**EXERCISE OBJECTIVE:**
Look through the data below for the line with "except Exception as e: [20, 407, 79, 413]" and the line with "Syntax: membercount [33, 372]", then transcribe exactly from the first through the second, leaving out all pictures.

**GIVEN RECORDS:**

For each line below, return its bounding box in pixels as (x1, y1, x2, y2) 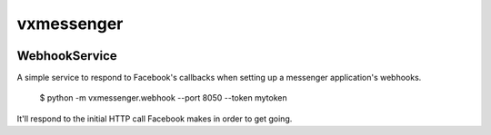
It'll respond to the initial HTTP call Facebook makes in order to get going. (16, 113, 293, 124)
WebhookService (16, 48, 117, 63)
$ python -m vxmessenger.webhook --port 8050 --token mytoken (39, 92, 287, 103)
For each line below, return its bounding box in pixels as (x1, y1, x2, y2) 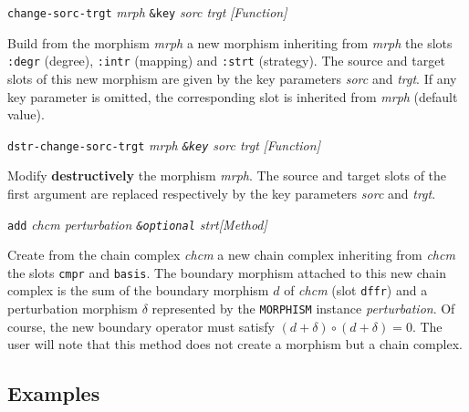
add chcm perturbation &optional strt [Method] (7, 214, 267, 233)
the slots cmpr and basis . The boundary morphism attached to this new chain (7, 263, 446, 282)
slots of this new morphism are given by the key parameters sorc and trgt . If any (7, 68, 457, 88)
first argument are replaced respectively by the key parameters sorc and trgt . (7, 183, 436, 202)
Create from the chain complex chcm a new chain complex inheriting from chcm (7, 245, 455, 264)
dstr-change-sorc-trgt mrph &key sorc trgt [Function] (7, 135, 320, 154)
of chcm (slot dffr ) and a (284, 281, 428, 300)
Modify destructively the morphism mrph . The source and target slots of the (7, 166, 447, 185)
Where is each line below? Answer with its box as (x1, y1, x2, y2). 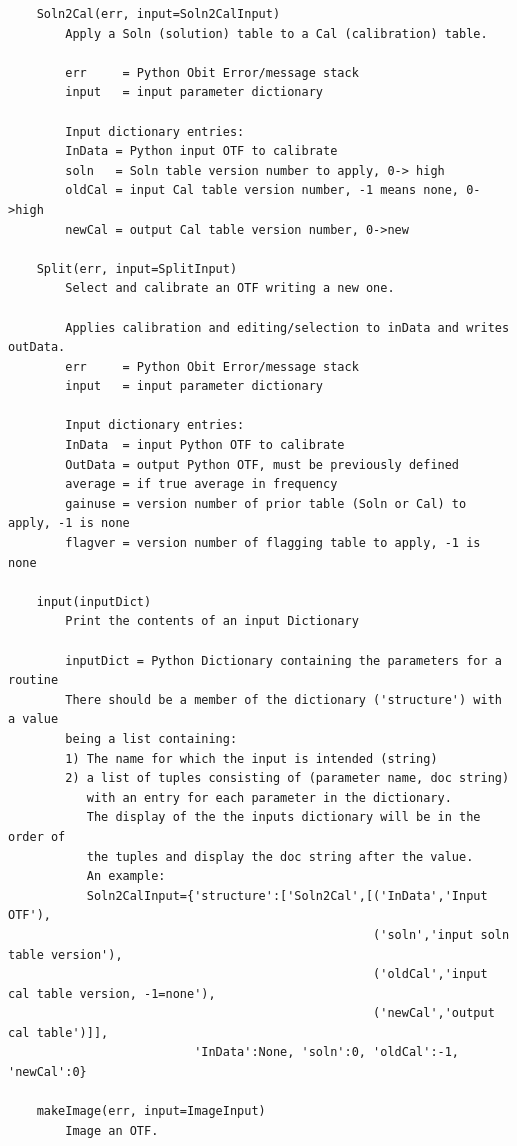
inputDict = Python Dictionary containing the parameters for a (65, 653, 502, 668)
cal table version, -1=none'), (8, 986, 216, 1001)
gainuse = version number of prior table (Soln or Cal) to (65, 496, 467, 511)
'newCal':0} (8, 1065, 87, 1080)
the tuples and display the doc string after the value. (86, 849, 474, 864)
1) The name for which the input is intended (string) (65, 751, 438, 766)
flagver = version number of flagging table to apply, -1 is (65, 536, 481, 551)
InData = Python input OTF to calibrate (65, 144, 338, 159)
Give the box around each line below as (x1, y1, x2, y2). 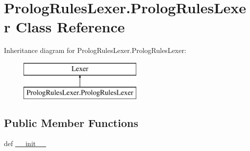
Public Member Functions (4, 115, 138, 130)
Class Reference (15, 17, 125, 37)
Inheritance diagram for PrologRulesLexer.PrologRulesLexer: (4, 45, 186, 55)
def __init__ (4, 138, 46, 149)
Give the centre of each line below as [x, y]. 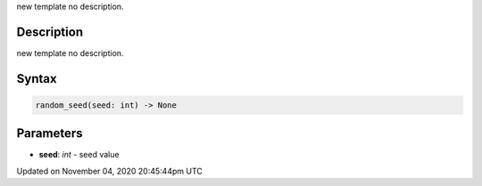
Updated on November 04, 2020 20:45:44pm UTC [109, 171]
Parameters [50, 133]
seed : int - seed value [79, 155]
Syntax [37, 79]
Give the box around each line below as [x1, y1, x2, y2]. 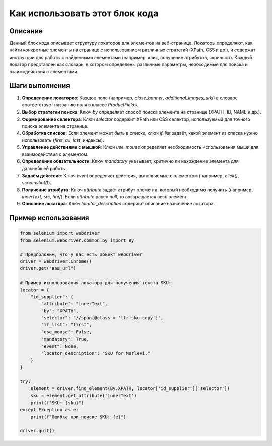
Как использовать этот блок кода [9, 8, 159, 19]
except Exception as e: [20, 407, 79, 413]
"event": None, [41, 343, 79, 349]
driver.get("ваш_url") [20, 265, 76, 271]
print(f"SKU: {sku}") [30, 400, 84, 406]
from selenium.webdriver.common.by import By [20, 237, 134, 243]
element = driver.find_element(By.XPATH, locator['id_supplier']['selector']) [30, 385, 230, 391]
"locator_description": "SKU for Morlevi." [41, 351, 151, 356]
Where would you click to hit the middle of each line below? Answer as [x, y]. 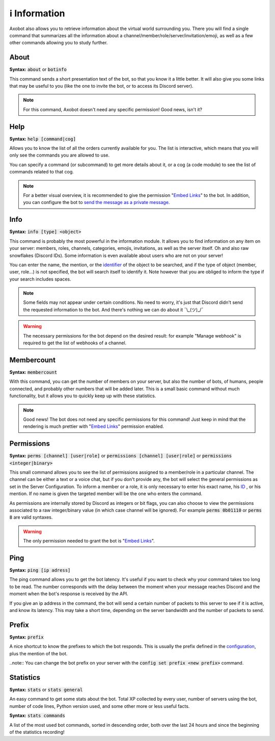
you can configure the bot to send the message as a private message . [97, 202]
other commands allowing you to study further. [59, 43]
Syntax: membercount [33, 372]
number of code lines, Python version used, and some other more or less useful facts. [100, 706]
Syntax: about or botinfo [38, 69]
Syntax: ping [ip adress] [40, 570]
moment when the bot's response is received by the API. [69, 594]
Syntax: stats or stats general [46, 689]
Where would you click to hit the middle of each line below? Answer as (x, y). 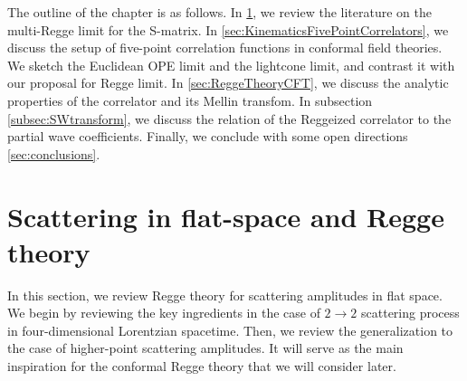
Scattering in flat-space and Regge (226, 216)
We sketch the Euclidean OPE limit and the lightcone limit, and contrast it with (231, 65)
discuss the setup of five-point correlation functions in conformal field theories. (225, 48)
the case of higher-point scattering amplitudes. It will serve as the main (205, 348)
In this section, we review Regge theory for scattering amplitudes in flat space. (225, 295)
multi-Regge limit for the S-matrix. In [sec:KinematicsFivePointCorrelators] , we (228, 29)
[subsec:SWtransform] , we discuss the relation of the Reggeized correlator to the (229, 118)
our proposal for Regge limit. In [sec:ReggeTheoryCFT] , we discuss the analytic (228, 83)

**ANSWER TO THE PROBLEM:**
except Exception as e: [20, 407, 79, 413]
"event": None, [41, 343, 79, 349]
driver.get("ваш_url") [20, 265, 76, 271]
print(f"SKU: {sku}") [30, 400, 84, 406]
from selenium.webdriver.common.by import By [20, 237, 134, 243]
element = driver.find_element(By.XPATH, locator['id_supplier']['selector']) [30, 385, 230, 391]
"locator_description": "SKU for Morlevi." [41, 351, 151, 356]
Where would you click to hit the middle of each line below? Answer as [x, y]. 
you can configure the bot to send the message as a private message . [97, 202]
other commands allowing you to study further. [59, 43]
Syntax: membercount [33, 372]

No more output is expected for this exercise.